I've written the following code, based on a for loop to approximate the number pi using the Monte-Carlo-method for 100, 1000, 10000 and 100000 random points.

count = 0;      % count variable, start value set to zero
n(1)=100;
n(2)=1000;
n(3)=10000;
n(4)=100000;
for k=1:4;
  for i=1:n(k);   % for loop initialized at one
    x=rand;     % rand variable within [0,1] ... points coordinates
    y=rand;     

    if (x^2+y^2 <=1)  %if pair is within the first quadrant of the unit circle
    count = count +1;   % if yes, it increases the count by one
    end
  end
end

piapprox = 4*(count/n(k));

The whole code makes sense to me but it seems to be wrong. I couldn't finish it so far. Could you tell me please what exactly is wrong?

Answer 1

There are some issues in the code.

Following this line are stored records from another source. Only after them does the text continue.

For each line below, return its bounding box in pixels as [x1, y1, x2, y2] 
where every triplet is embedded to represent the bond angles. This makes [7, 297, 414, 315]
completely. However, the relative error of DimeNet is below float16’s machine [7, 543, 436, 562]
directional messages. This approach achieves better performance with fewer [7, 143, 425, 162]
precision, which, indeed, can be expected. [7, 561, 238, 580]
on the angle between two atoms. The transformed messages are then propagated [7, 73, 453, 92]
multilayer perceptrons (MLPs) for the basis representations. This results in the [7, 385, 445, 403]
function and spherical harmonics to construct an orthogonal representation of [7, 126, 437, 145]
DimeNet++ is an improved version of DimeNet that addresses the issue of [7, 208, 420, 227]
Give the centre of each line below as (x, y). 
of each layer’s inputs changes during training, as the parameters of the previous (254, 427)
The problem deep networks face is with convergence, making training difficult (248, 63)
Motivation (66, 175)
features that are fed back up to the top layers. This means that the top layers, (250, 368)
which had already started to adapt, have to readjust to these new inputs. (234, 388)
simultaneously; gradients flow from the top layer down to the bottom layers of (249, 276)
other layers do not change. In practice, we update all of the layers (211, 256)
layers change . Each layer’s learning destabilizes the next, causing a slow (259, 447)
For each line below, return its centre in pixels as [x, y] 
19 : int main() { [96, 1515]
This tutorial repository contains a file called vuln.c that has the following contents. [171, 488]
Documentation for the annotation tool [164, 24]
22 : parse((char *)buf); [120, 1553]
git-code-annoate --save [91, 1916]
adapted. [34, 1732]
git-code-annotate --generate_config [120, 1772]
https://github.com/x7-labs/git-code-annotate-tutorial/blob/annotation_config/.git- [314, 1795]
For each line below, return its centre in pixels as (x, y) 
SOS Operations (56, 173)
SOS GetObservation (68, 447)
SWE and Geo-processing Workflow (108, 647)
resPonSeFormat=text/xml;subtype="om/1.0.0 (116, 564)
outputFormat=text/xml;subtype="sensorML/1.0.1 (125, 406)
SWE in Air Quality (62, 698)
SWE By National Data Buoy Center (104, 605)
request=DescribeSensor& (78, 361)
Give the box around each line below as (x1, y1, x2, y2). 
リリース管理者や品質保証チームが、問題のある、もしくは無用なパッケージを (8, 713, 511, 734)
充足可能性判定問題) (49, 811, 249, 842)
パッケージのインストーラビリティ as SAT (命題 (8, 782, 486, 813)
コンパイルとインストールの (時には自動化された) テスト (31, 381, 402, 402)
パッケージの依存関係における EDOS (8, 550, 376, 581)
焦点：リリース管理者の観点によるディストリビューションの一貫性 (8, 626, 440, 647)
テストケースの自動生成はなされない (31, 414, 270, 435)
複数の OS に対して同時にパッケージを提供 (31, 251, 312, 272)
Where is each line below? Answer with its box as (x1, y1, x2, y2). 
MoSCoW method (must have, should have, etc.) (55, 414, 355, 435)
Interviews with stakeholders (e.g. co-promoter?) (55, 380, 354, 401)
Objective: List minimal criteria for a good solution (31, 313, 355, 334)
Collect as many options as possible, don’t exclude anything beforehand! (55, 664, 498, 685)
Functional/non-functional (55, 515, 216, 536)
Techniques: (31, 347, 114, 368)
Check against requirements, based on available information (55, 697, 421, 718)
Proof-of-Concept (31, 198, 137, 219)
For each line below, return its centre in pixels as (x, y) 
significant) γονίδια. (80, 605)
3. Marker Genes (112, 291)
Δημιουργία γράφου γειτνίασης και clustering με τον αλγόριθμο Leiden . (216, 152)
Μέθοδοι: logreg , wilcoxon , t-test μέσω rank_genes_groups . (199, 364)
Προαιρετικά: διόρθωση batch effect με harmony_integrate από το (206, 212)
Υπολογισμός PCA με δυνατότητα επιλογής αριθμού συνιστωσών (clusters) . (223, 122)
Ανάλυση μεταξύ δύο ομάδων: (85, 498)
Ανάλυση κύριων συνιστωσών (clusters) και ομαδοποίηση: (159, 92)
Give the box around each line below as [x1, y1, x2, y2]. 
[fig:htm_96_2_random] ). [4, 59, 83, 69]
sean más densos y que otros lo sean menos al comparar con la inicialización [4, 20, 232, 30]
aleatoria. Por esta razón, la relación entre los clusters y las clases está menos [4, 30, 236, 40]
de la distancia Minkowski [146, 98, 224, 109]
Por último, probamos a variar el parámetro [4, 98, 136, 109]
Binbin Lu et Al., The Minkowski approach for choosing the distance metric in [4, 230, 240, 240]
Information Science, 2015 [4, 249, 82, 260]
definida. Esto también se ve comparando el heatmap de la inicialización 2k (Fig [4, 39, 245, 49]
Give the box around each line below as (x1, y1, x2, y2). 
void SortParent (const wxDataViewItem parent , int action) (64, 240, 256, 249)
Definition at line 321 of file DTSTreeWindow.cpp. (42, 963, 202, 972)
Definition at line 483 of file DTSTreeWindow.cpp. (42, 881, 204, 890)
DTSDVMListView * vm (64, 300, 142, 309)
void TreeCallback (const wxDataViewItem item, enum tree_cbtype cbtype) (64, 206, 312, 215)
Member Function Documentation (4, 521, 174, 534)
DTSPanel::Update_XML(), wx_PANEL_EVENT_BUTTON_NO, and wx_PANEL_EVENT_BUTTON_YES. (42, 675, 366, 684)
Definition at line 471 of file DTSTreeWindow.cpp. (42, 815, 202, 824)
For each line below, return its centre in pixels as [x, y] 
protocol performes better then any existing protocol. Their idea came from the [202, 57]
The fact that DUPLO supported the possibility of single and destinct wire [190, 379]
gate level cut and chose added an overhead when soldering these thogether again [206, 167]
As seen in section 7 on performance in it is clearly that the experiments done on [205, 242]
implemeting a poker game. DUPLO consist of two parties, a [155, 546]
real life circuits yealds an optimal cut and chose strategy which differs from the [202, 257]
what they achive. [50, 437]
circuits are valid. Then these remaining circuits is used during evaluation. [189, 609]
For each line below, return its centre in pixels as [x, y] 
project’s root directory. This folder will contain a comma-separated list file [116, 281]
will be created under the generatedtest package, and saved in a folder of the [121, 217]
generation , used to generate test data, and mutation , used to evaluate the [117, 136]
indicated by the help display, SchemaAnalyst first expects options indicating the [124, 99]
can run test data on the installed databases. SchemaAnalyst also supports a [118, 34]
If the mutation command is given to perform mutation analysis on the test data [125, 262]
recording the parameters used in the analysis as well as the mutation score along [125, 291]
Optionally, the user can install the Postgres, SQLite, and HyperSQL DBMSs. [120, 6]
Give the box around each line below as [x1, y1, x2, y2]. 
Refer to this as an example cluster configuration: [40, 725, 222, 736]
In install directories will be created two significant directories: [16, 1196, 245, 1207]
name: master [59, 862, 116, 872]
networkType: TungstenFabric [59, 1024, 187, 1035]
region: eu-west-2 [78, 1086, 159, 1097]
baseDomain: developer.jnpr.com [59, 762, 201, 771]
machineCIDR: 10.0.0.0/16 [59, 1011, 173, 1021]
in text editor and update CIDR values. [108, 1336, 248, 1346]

Here is a revised version:

n(1)=100;
n(2)=1000;
n(3)=10000;
n(4)=100000;
piapprox = zeros(1, 4); % Save approximations
for k=1:4;
  count = 0;      % count variable, start value set to zero
  for i=1:n(k);     % for loop initialized at one
    x=rand;         % rand variable within [0,1] ... points coordinates
    y=rand;     

    if (x^2+y^2 <=1)  %if pair is within the first quadrant of the unit circle
    count = count +1;   % if yes, it increases the count by one
    end
  end
  piapprox(k) = count;
end

piapprox = 4 .* (piapprox ./ n);

• You need to reset the counter for every $k$
• You need to save the individual counts or the first three iteraitons of the $k$ loop will be useless

Answer 2

This should do the job:

n(1)=100;
n(2)=1000;
n(3)=10000;
n(4)=100000000;
for k=1:4;
count = 0; % reset count to zero for each test
for i=1:n(k); % for loop initialized at one
x=rand; % rand variable within [0,1] ... points coordinates
y=rand;

if (x^2+y^2 <=1)  
     count = count +1;  
end

end
piapprox(k) = 4*(count/n(k)); % keep all the values of pi approxmated
end

Answer 3

In Matlab you could easily vectorize the inner loop. That will make the program neater, and will reduce running time:

n = [100 1000 10000 100000];
piapprox = NaN(size(n)); %// initiallize result
for k = 1:numel(n)
    piapprox(k) = 4*sum(sum(rand(2,n(k)).^2) < 1)/n(k);
end
disp(piapprox)